Aa1 Ransomware

It would appear that cybercriminals have quite the crush on the Dharma Ransomware. More and more variants of this infamous file-locking Trojan keep popping up. This time, the variant is called Aa1 Ransomware. Ransomware threats, in general, are commonly perceived as an easy way to make a quick buck with a very low possibility of getting caught. This is why new versions of already existing data-encryption Trojans like the Dharma Ransomware keep getting regurgitated and pumped out almost daily at this point.

Similarly to most ransomware threats, the Aa1 Ransomware is believed to be spreading via the tried and tested methods of mass spam email campaigns, pirated applications and often faux updates too. When it infiltrates your PC, the Aa1 Ransomware will perform a swift scan of your data. After scanning it, it would identify all the files it is about to lock. Usually, to ensure maximum damage, ransomware threats like the Aa1 Ransomware target the most commonly found file types, which are likely to be present on every normal user's computer such as .doc, .jpeg, .gif, .mp3, .mov, .ppt, .png, .mp4, etc. When encrypted, the files will receive an additional extension following this pattern - '.id-.[who8@mail.fr].aa1,' where the 'VICTIM ID' part is replaced by the unique ID that is being generated for each affected victim. After going through the encryption process, your files will no longer be usable.

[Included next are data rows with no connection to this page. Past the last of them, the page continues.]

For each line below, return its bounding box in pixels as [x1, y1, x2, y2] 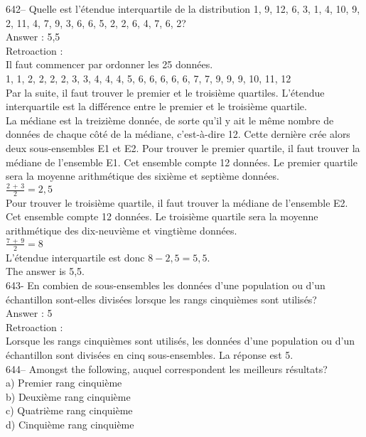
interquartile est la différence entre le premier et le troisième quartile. [6, 99, 307, 114]
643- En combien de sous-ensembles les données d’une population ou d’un [6, 277, 325, 292]
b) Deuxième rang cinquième [6, 389, 131, 404]
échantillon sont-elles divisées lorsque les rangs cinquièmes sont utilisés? [6, 291, 317, 306]
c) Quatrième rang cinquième [6, 403, 133, 418]
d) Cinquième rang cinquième [6, 416, 134, 431]
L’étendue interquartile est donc [6, 249, 145, 264]
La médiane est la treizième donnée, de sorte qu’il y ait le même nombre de [6, 112, 334, 127]
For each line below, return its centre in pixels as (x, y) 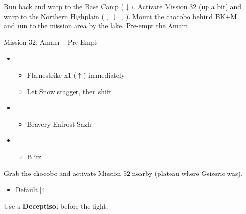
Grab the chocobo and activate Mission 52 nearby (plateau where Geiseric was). (123, 173)
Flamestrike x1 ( (52, 74)
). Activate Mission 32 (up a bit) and (186, 6)
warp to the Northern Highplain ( (54, 16)
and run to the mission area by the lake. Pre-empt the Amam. (97, 26)
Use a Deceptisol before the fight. (56, 205)
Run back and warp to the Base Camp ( (64, 6)
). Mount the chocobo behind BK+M (181, 16)
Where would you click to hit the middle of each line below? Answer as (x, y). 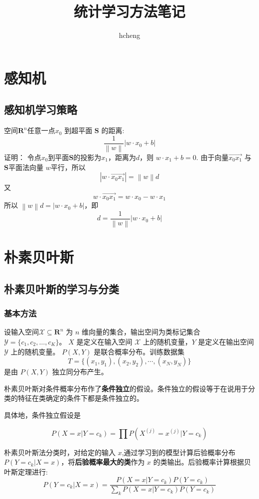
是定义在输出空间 (226, 341)
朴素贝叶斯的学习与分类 (62, 288)
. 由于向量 (212, 157)
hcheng (129, 35)
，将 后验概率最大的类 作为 (103, 462)
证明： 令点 (23, 157)
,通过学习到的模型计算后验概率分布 (179, 452)
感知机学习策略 (41, 109)
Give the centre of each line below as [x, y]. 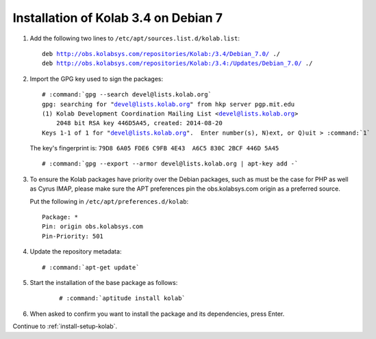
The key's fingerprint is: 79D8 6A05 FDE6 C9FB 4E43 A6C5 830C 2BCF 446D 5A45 [154, 148]
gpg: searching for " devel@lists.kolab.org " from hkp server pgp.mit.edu [168, 104]
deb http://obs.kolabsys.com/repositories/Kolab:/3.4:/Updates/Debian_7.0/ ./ [177, 64]
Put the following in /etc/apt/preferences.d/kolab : [109, 201]
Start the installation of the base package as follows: [104, 282]
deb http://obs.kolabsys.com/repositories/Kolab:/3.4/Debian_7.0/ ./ [161, 54]
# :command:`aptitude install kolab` [123, 298]
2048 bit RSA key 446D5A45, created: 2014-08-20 [139, 123]
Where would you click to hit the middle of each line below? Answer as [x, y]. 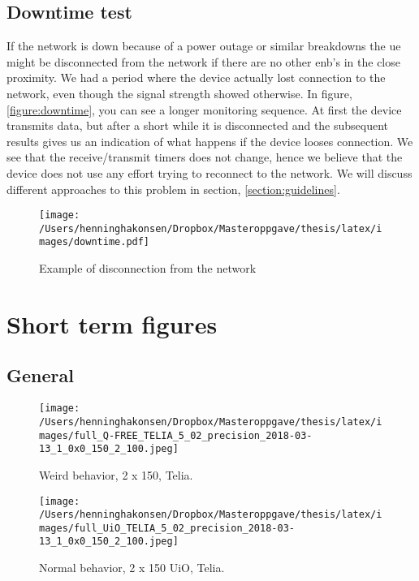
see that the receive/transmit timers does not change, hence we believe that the [205, 157]
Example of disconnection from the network [148, 268]
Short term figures [112, 323]
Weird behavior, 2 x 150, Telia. [116, 474]
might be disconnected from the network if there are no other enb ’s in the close [203, 61]
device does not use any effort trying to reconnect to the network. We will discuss [209, 172]
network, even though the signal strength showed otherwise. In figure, [179, 93]
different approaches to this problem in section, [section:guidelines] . [173, 189]
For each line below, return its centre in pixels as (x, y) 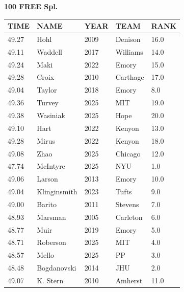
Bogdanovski (57, 268)
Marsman (51, 217)
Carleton (129, 217)
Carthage (130, 77)
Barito (47, 204)
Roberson (51, 242)
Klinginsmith (57, 192)
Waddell (49, 51)
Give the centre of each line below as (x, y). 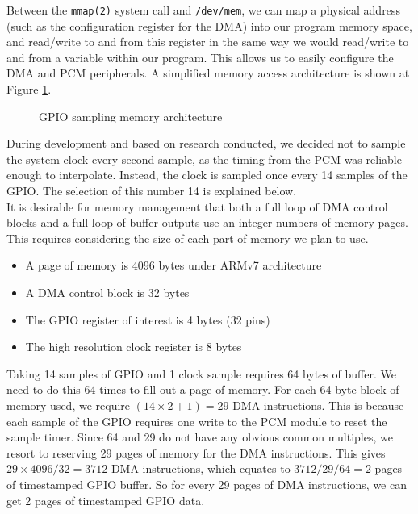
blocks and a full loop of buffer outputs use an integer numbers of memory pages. (207, 222)
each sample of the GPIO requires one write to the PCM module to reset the (197, 421)
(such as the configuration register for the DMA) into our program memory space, (209, 25)
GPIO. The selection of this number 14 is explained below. (152, 190)
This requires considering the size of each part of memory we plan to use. (188, 238)
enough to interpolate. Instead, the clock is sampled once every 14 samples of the (207, 175)
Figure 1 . (29, 89)
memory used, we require (69, 405)
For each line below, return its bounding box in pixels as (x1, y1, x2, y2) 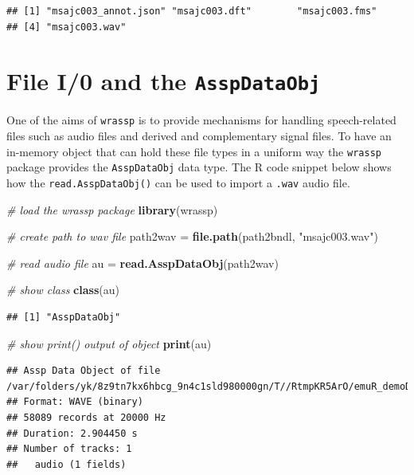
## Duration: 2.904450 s (6, 427, 138, 439)
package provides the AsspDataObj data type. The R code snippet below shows (6, 159, 392, 175)
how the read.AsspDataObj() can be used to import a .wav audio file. (6, 175, 350, 190)
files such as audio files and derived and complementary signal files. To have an (6, 128, 392, 144)
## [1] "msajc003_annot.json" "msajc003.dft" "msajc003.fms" (6, 6, 377, 17)
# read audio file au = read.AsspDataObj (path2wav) (6, 254, 279, 271)
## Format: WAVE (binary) (6, 396, 143, 408)
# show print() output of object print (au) (6, 335, 212, 351)
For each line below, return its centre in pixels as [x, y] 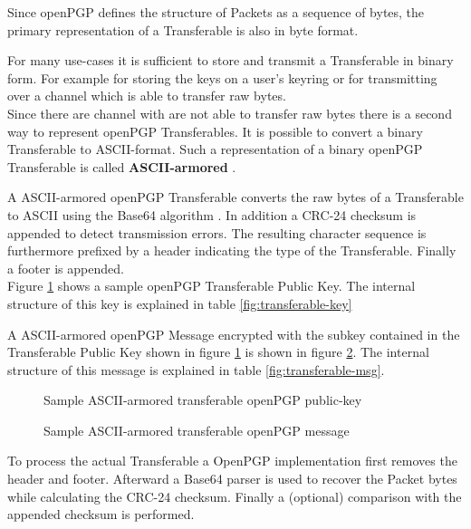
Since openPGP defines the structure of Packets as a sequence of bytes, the [216, 12]
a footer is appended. [66, 268]
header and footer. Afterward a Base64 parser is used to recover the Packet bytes [232, 479]
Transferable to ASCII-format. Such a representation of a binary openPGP [215, 149]
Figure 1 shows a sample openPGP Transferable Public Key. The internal [211, 286]
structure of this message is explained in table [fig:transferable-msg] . [196, 369]
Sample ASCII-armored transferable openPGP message [197, 430]
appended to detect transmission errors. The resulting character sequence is [217, 232]
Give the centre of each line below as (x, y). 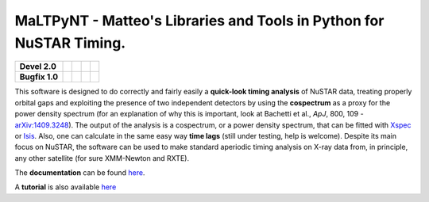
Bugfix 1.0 (39, 77)
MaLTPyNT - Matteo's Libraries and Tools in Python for (199, 21)
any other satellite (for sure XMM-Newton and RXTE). (102, 158)
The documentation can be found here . (80, 173)
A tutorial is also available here (66, 187)
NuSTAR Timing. (70, 43)
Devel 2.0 (38, 67)
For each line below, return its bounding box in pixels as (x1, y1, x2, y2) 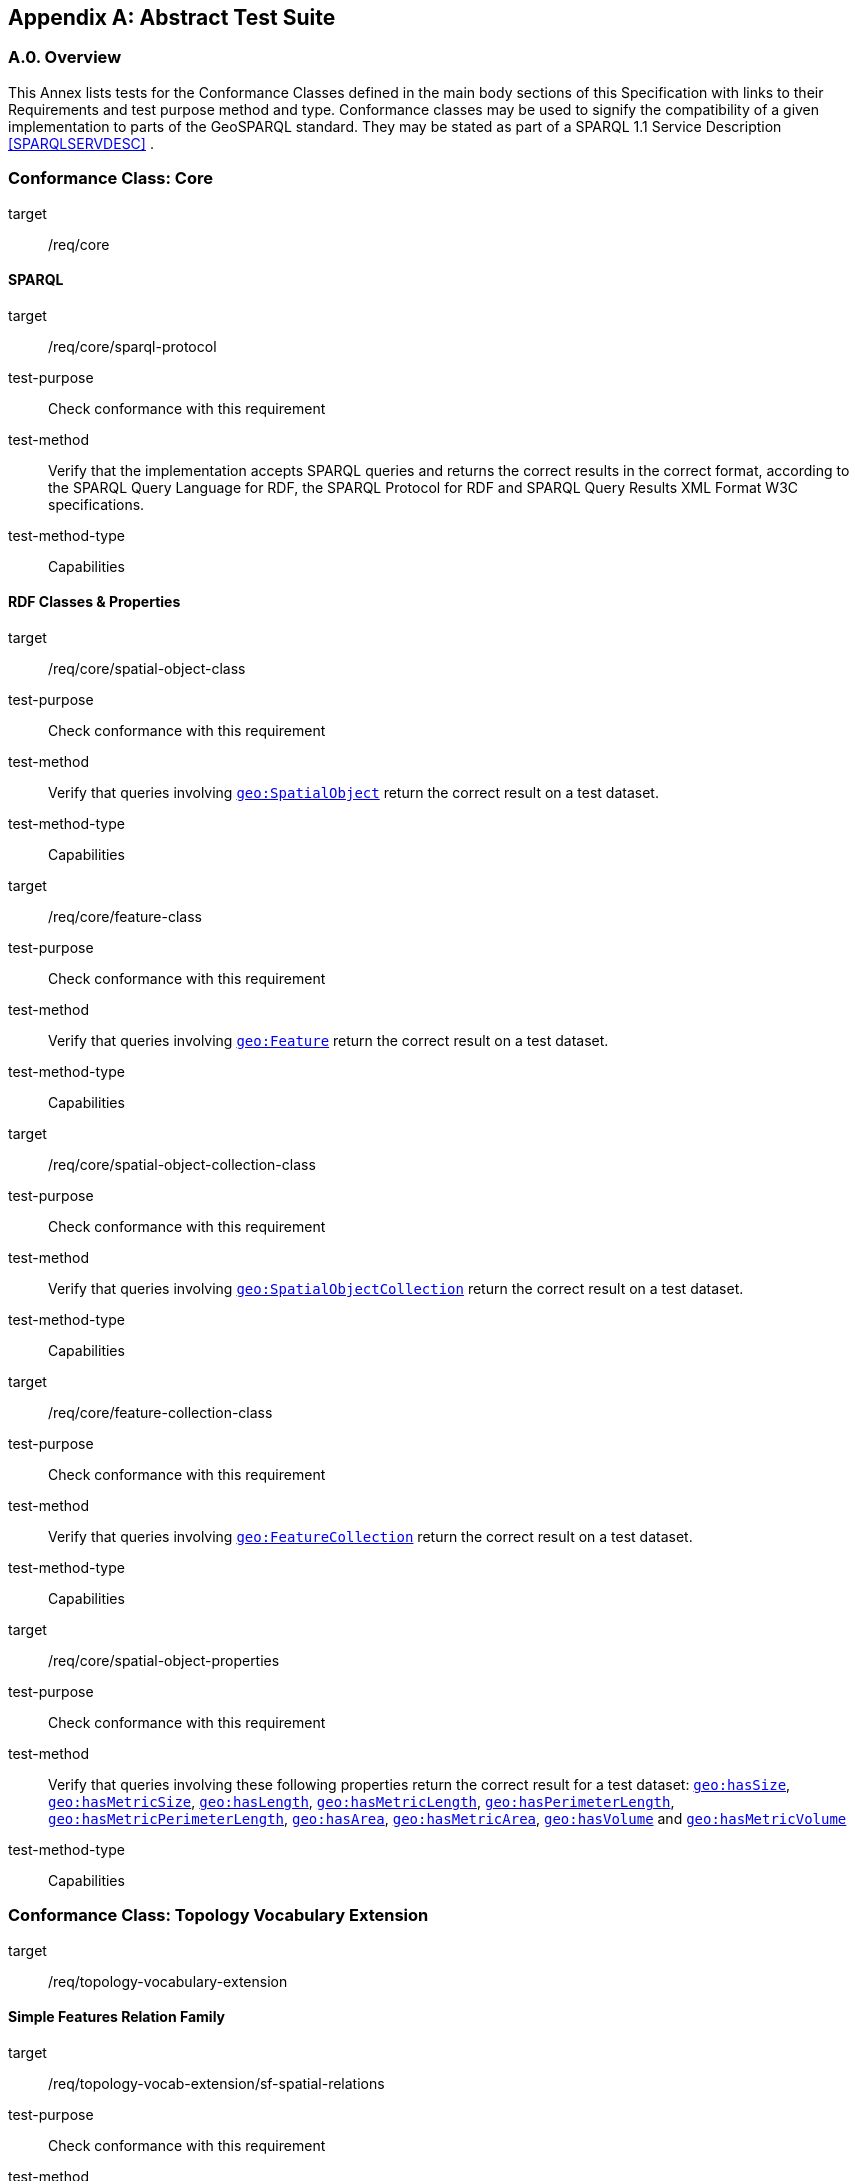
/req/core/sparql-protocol (48, 337, 217, 355)
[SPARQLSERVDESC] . (8, 134, 154, 152)
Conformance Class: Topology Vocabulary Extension (8, 1905, 429, 1926)
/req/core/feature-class (48, 907, 202, 925)
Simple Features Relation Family (8, 2008, 225, 2026)
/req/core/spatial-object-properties (48, 1651, 280, 1669)
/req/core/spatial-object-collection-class (48, 1155, 316, 1173)
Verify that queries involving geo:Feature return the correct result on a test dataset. (48, 1031, 609, 1049)
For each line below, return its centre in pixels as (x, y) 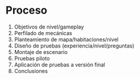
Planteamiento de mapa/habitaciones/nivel (66, 39)
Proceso (27, 10)
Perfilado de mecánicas (43, 33)
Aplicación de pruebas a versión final (59, 64)
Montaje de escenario (41, 52)
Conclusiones (31, 71)
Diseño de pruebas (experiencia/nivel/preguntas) (74, 46)
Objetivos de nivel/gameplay (49, 27)
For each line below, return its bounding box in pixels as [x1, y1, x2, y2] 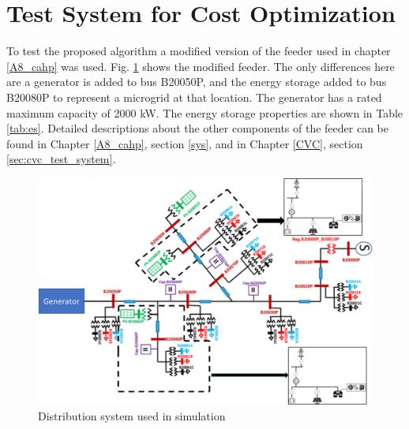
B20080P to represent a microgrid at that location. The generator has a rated [6, 88, 382, 105]
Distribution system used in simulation [38, 407, 226, 423]
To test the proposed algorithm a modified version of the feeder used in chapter [6, 43, 391, 59]
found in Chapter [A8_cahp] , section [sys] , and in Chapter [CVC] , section [6, 135, 363, 151]
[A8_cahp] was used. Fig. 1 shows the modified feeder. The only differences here [6, 58, 395, 74]
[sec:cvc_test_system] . [6, 151, 116, 167]
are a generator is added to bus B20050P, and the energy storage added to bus [6, 73, 387, 90]
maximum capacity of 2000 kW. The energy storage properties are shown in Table [6, 104, 403, 121]
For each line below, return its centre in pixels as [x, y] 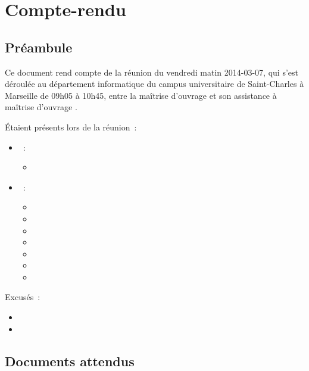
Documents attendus [70, 361]
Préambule [39, 47]
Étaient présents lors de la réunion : [71, 127]
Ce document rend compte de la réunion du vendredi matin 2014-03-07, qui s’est [152, 72]
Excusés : [23, 297]
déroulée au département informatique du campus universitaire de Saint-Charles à [154, 84]
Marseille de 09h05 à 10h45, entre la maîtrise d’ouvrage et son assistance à [141, 95]
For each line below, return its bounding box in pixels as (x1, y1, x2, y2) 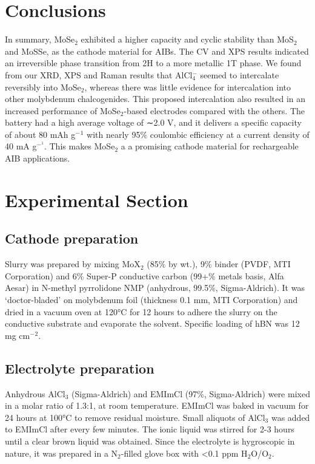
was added (271, 411, 310, 423)
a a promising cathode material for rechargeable (121, 140, 299, 152)
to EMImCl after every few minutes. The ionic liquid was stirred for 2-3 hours (5, 423, 294, 435)
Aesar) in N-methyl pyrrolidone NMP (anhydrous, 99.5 (5, 281, 209, 294)
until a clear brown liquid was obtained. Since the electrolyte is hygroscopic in (5, 434, 295, 447)
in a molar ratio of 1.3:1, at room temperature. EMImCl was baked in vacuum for (5, 399, 309, 412)
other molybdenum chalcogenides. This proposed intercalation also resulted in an (5, 92, 306, 105)
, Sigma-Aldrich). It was (215, 281, 305, 294)
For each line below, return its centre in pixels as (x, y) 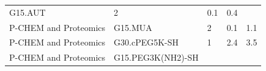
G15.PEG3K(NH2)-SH (156, 57)
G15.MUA (133, 27)
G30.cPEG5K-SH (146, 42)
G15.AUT (28, 12)
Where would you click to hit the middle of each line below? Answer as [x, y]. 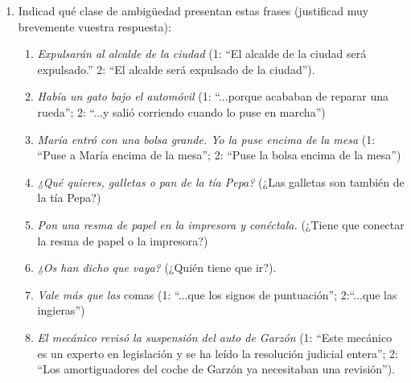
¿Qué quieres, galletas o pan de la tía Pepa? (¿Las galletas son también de [221, 181]
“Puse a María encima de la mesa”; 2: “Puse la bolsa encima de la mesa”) [219, 155]
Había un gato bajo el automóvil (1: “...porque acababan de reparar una [213, 96]
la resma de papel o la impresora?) [123, 240]
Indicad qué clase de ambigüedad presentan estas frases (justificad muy [193, 10]
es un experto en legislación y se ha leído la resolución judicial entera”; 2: [218, 353]
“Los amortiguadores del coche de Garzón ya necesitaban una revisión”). [216, 369]
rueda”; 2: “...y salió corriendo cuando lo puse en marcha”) [181, 111]
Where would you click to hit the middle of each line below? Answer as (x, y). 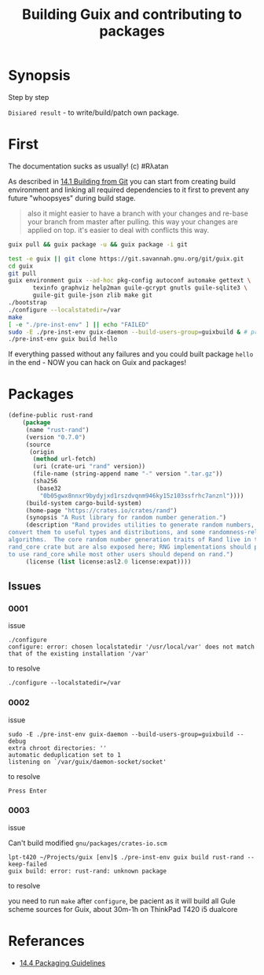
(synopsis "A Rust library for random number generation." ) (126, 518)
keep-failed (27, 864)
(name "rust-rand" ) (57, 430)
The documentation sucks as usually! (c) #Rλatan (88, 166)
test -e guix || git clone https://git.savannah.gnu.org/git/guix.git (126, 259)
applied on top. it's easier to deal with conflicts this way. (118, 230)
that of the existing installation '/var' (79, 654)
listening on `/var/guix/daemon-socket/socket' (88, 762)
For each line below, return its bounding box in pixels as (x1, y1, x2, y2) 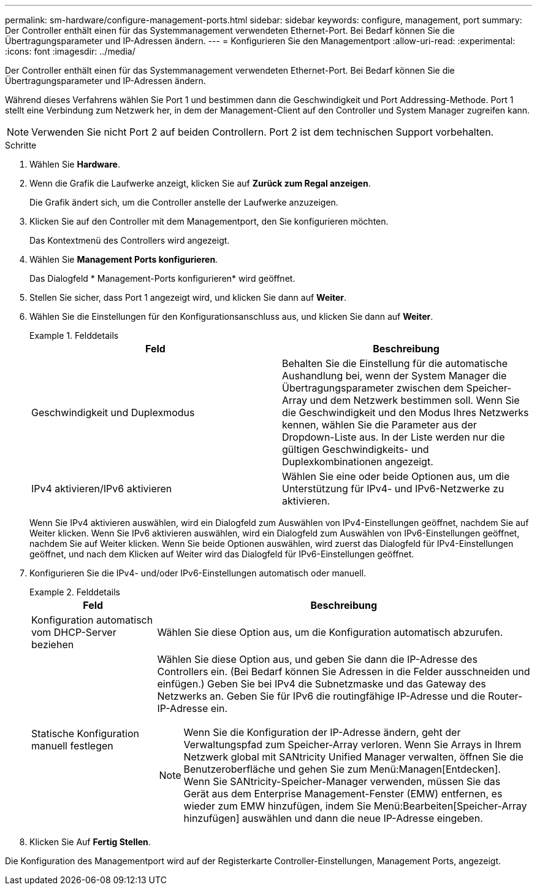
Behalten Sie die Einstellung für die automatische (282, 357, 508, 370)
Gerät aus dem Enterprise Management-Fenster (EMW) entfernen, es (183, 787, 503, 800)
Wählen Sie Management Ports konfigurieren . (29, 254, 218, 265)
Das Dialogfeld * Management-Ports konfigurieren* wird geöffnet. (29, 273, 295, 284)
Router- (488, 690, 523, 702)
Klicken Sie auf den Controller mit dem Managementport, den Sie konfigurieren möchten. (29, 216, 389, 226)
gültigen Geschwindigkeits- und (282, 443, 429, 455)
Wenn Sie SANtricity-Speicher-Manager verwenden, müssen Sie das (183, 775, 501, 787)
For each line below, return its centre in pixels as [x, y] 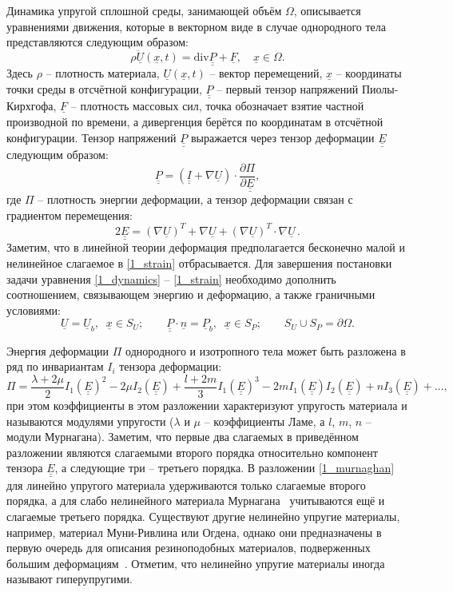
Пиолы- [380, 89]
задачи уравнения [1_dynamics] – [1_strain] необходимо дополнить [171, 278]
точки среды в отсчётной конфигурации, [104, 89]
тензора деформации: [171, 366]
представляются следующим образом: [97, 42]
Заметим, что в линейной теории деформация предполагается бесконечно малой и [206, 247]
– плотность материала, [103, 73]
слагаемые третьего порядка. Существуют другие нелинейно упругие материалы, [203, 516]
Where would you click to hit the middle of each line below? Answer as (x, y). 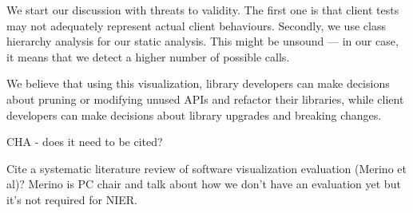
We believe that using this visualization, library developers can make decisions (198, 83)
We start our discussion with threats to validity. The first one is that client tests (203, 10)
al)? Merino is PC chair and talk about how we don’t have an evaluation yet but (204, 184)
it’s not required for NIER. (72, 199)
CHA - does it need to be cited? (85, 142)
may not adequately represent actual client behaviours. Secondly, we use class (196, 25)
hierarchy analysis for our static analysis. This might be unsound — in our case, (203, 41)
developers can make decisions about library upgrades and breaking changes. (194, 114)
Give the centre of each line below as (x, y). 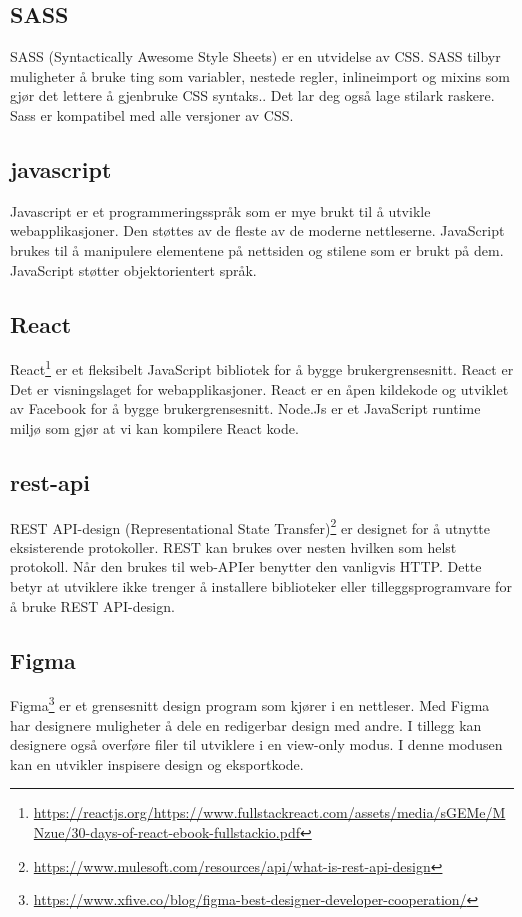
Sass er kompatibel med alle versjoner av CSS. (152, 114)
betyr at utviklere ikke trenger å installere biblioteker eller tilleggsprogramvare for (261, 586)
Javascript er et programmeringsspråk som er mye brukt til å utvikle (220, 210)
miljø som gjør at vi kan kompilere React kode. (154, 427)
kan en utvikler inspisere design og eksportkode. (157, 763)
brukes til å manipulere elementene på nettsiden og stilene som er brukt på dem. (257, 249)
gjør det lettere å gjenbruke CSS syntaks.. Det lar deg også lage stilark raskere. (252, 95)
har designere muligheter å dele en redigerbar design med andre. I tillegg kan (246, 724)

Next, the Aa1 Ransomware would proceed to leave a ransom note for the victim. Often, ransom notes include the sum demanded by the attackers, instructions on how to process the payment and a contact address. However, the authors of the Aa1 Ransomware have not specified a sum. The attackers have given an email address where the victim is supposed to get in touch with them and likely receive further instructions – who8@mail.fr.

We do not recommend victims to contact the individuals behind Aa1 Ransomware. They would likely promise to decrypt all your data if you pay them what they demand. However, cybercriminals are not known for their honesty, and you will likely end up tricked. Instead, it is advisable that you obtain a legitimate anti-spyware application and wipe the Aa1 Ransomware off your system for good.